Description of the task: Please return the full listing word for word, leaving out any pictures.

--

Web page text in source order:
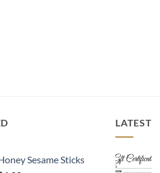
Sesame Sticks
LATEST
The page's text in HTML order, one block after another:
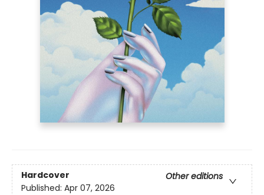
Hardcover
Other editions
Published: Apr 07, 2026
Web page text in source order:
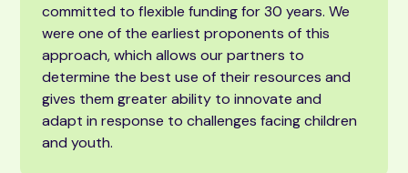
committed to flexible funding for 30 years. We
were one of the earliest proponents of this
approach, which allows our partners to
determine the best use of their resources and
gives them greater ability to innovate and
adapt in response to challenges facing children
and youth.
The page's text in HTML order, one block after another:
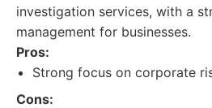
investigation services, with a
management for businesses.
Pros:
Strong focus on corporate
Cons:
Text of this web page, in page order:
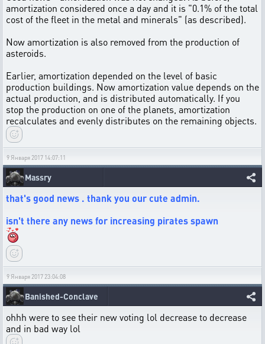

--

Exercise result:
Web page text in source order:
Sesame Sticks
LATEST
The page's text in HTML order, one block after another:
Hardcover
Other editions
Published: Apr 07, 2026
Web page text in source order:
committed to flexible funding for 30 years. We
were one of the earliest proponents of this
approach, which allows our partners to
determine the best use of their resources and
gives them greater ability to innovate and
adapt in response to challenges facing children
and youth.
The page's text in HTML order, one block after another:
investigation services, with a
management for businesses.
Pros:
Strong focus on corporate
Cons:
Text of this web page, in page order:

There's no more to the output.